» **TASK DESCRIPTION**
Each line of the data below between the one containing "More by Danielle Eagle (199, 312)" and the one containing "Accessibility Statement (7, 55, 82, 64)", both included, is to be repeated exactly. Please omit pictures.

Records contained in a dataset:

________________

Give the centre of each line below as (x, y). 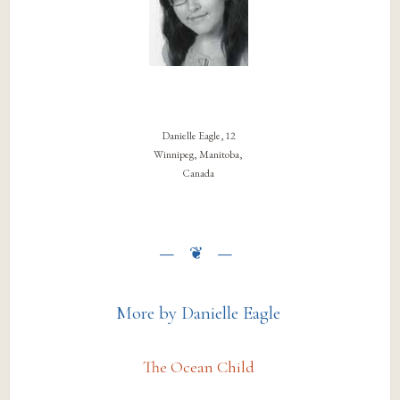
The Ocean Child (198, 367)
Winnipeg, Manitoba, (199, 155)
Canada (199, 174)
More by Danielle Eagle (199, 312)
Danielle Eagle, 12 (198, 136)
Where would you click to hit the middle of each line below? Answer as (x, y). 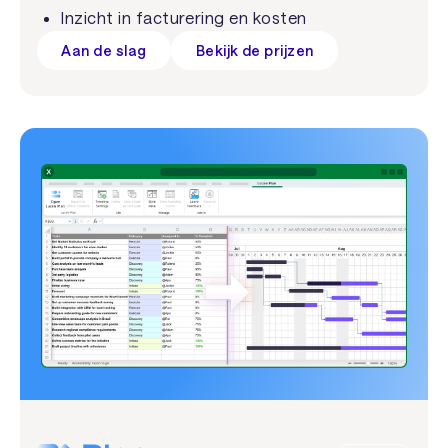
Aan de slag (104, 50)
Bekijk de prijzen (254, 50)
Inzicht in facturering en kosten (184, 18)
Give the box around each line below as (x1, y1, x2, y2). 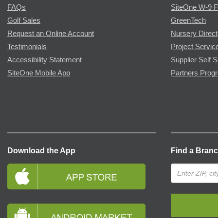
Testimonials (7, 42, 47, 51)
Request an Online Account (7, 29, 94, 37)
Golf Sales (7, 16, 40, 24)
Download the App (7, 146, 75, 155)
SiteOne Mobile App (7, 69, 70, 77)
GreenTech (171, 16, 206, 24)
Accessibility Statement (7, 55, 82, 64)
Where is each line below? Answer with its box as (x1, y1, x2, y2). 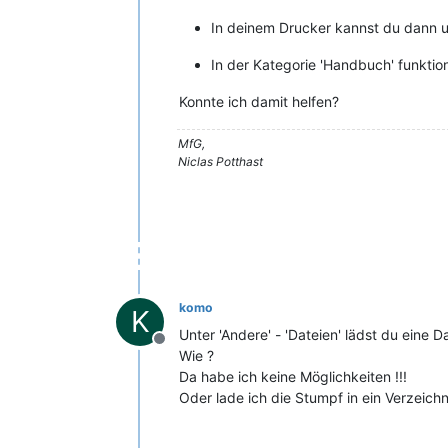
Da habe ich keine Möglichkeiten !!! (179, 367, 407, 385)
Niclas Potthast (178, 153, 263, 169)
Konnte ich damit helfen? (179, 92, 339, 110)
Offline (158, 338, 208, 359)
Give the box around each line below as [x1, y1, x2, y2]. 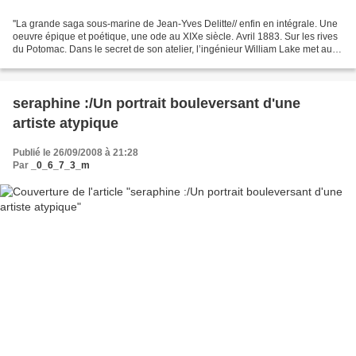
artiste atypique [13, 115, 118, 132]
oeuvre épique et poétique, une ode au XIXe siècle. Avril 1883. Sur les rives [13, 31, 338, 43]
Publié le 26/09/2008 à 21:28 [13, 147, 138, 159]
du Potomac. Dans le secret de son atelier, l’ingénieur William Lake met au [13, 44, 332, 56]
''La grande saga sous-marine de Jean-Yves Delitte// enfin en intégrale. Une [13, 18, 338, 30]
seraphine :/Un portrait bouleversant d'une [13, 95, 300, 112]
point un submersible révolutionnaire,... [13, 56, 180, 68]
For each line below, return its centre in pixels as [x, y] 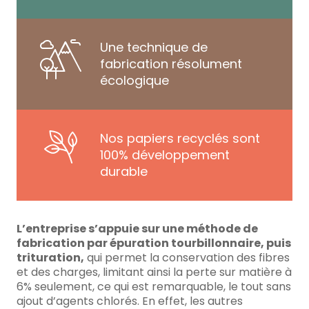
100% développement [165, 155]
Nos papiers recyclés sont [180, 139]
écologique [134, 81]
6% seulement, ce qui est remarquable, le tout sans [154, 287]
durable [124, 172]
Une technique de [154, 48]
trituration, [50, 258]
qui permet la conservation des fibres [187, 258]

________________

» **ANSWER TO THIS EXERCISE**
More by Danielle Eagle (199, 312)
Danielle Eagle, 12 (198, 136)
Where would you click to hit the middle of each line below? Answer as (x, y). 
Aan de slag (104, 50)
Bekijk de prijzen (254, 50)
Inzicht in facturering en kosten (184, 18)
Give the box around each line below as (x1, y1, x2, y2). 
Testimonials (7, 42, 47, 51)
Request an Online Account (7, 29, 94, 37)
Golf Sales (7, 16, 40, 24)
Download the App (7, 146, 75, 155)
SiteOne Mobile App (7, 69, 70, 77)
GreenTech (171, 16, 206, 24)
Accessibility Statement (7, 55, 82, 64)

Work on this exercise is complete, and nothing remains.